¿Por qué nos vestimos de blanco y rojo en San Fermín? El verdadero origen de la tradición
Cada 6 de julio, Pamplona se transforma por completo. Con el estallido del Chupinazo, una marea humana inunda la Plaza Consistorial, tiñéndolo todo de dos colores icónicos: el blanco y el rojo. Esta vestimenta se ha convertido en santo y seña de las fiestas de San Fermín. Sin embargo, pocos conocen el verdadero origen de esta vestimenta tradicional.
Lejos de lo que muchos piensan, la combinación de prendas blancas con pañuelo y faja roja no siempre estuvo ahí. De hecho, es una costumbre relativamente reciente que mezcla el ahorro económico con una profunda devoción religiosa.
Una forma de unión y sentimiento
Para entender por qué se viste de blanco en San Fermín, debemos viajar en el tiempo hasta los inicios de la década de 1930. En aquella época, la gente acudía a las fiestas con sus ropas de diario, que solían ser oscuras o de trajes formales. Sin embargo, en el año 1931, los miembros de la Peña La Veleta decidieron cambiar las reglas del juego.
Los integrantes de esta peña buscaban una vestimenta que los diferenciara del resto de los mozos y que, al mismo tiempo, creara un sentido de unión entre ellos. La solución fue tan simple como brillante: instaurar un "uniforme" compuesto por pantalón y camisa blanca. Las razones principales para elegir este color fueron tres.
En primer lugar, porque la ropa blanca era sumamente barata y accesible para las clases trabajadoras de la época. Además, casi todo el mundo tenía una camisa y un pantalón blanco en casa para el verano y el color destacaba con una fuerza tremenda entre la multitud.
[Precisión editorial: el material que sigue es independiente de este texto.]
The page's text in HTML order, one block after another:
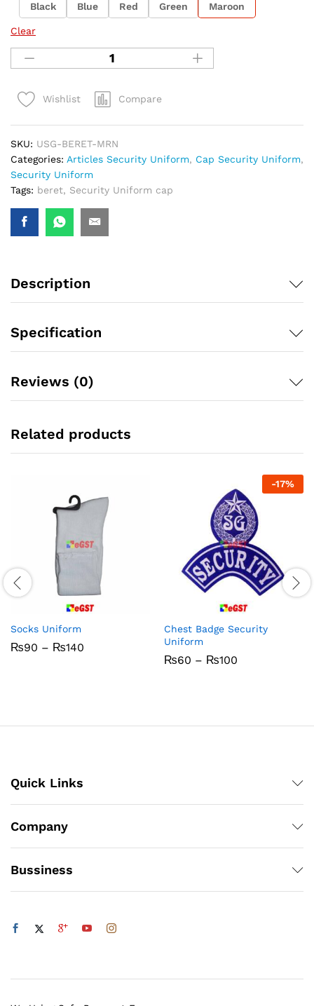
Black Blue Red Green Maroon
Clear
Wishlist Compare
SKU: USG-BERET-MRN
Categories: Articles Security Uniform, Cap Security Uniform,
Security Uniform
Tags: beret, Security Uniform cap
Description
Specification
Reviews (0)
Related products
Socks Uniform
₨90 – ₨140
-17%
Chest Badge Security
Uniform
₨60 – ₨100
Quick Links
Company
Bussiness
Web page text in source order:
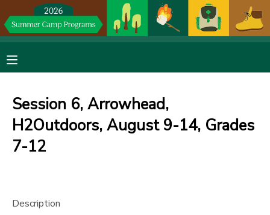
Session 6, Arrowhead,
H2Outdoors, August 9-14, Grades
7-12
Description
MY ACCOUNT
FINANCES
MAKE A PAYMENT
DOCUMENT CENTER
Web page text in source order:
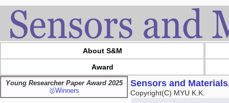
About S&M
Award
Young Researcher Paper Award 2025
🥇Winners
Sensors and
Copyright(C) MYU K.K.
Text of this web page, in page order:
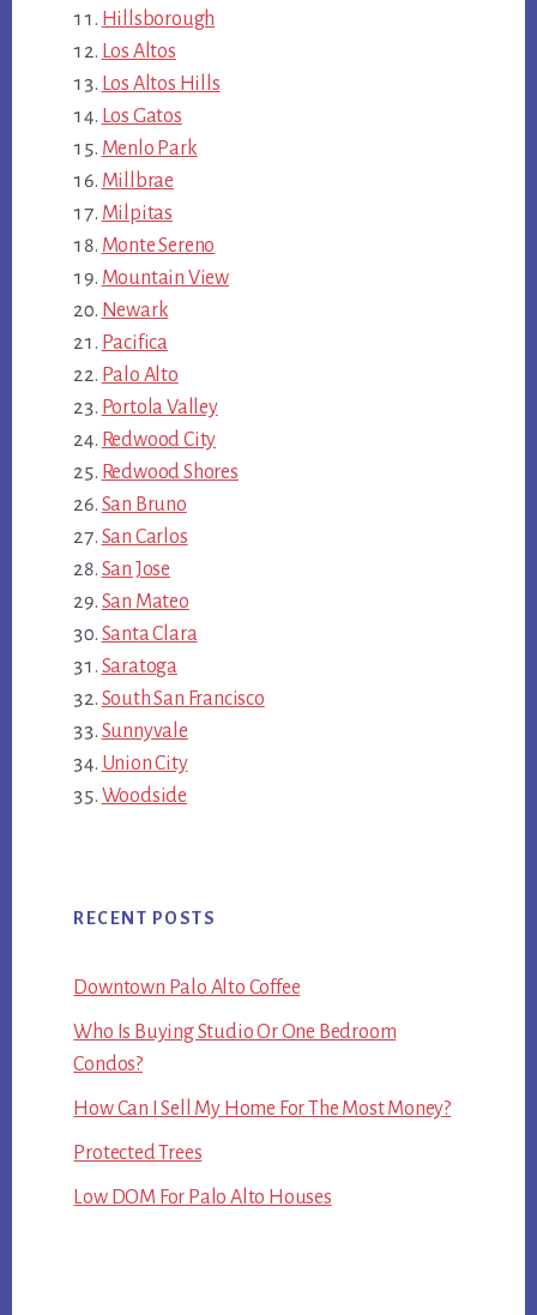
Hillsborough
Los Altos
Los Altos Hills
Los Gatos
Menlo Park
Millbrae
Milpitas
Monte Sereno
Mountain View
Newark
Pacifica
Palo Alto
Portola Valley
Redwood City
Redwood Shores
San Bruno
San Carlos
San Jose
San Mateo
Santa Clara
Saratoga
South San Francisco
Sunnyvale
Union City
Woodside
RECENT POSTS
Downtown Palo Alto Coffee
Who Is Buying Studio Or One Bedroom
Condos?
How Can I Sell My Home For The Most Money?
Protected Trees
Low DOM For Palo Alto Houses
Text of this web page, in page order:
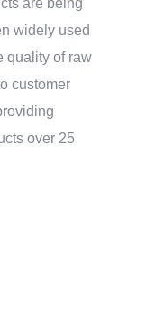
are being
widely used
quality of raw
customer
over 25
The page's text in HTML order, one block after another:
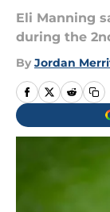
Eli Manning
during the
By Jordan
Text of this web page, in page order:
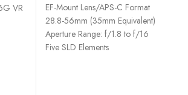
VR
EF-Mount Lens/APS-C Format
28.8-56mm (35mm Equivalent)
Aperture Range: f/1.8 to f/16
Five SLD Elements
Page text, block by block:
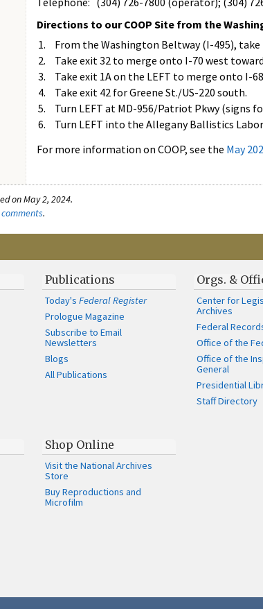
Directions to our COOP Site from the
From the Washington Beltway (I-495),
Take exit 32 to merge onto I-70 west
Take exit 1A on the LEFT to merge onto I-
Take exit 42 for Greene St./US-220 south.
Turn LEFT at MD-956/Patriot Pkwy (signs
Turn LEFT into the Allegany Ballistics
For more information on COOP, see the May
on May 2, 2024.
.
Publications
Today'sFederal Register
Prologue Magazine
Subscribe to Email
Newsletters
Blogs
All Publications
Orgs. &
Center for
Archives
Federal
Office of the
Office of the
General
Presidential
Staff Directory
Shop Online
Visit the National Archives
Store
Buy Reproductions and
Microfilm
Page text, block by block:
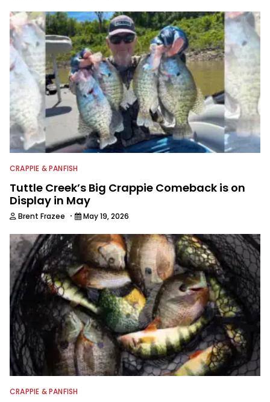
CRAPPIE & PANFISH
Tuttle Creek’s Big Crappie Comeback is on
Display in May
Brent Frazee · May 19, 2026
CRAPPIE & PANFISH
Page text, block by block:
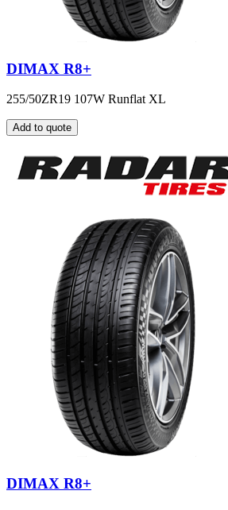
DIMAX R8+
255/50ZR19 107W Runflat XL
Add to quote
DIMAX R8+
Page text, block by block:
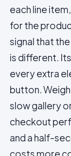
each line
for the
signal that
is different.
every extra
button.
slow gallery
checkout
and a half-
costs more
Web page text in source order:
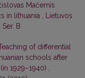
Mačernis
in lithuania
Lietuvos
B
of differential
schools after
1929–1940)

Aunque la idea nació de un grupo humilde, la estampa era tan vistosa que el resto de las peñas y los pamploneses no tardaron en imitarla. Décadas más tarde, en los años 60, el entonces alcalde de Pamplona, Miguel Javier Urmeneta, oficializó e impulsó la vestimenta blanca, consolidando la tradición para siempre.
El rojo: símbolo de la tradición cristiana
Si el blanco tiene un origen puramente práctico y social, el color rojo del pañuelico y de la faja está impregnado de historia y simbolismo religioso.
Según la tradición cristiana, el santo fue el primer obispo de Pamplona y falleció decapitado en la ciudad de Amiens (Francia) por sus creencias católicas. Según dicta la tradición cristiana, el color rojo se utiliza para honrar a los santos que murieron por sus creencias, simbolizando la sangre derramada.
De este modo, el pañuelo rojo al cuello nació como una interpretación popular de esta costumbre religiosa, un homenaje al santo que da nombre a la fiesta. Hoy en día, el protocolo sanferminero dicta que el pañuelico se lleva en la muñeca o en la mano hasta que estalla el Chupinazo; solo en ese instante mágico se anuda al cuello, marcando el inicio oficial de una de las fiestas más internacionales del mundo.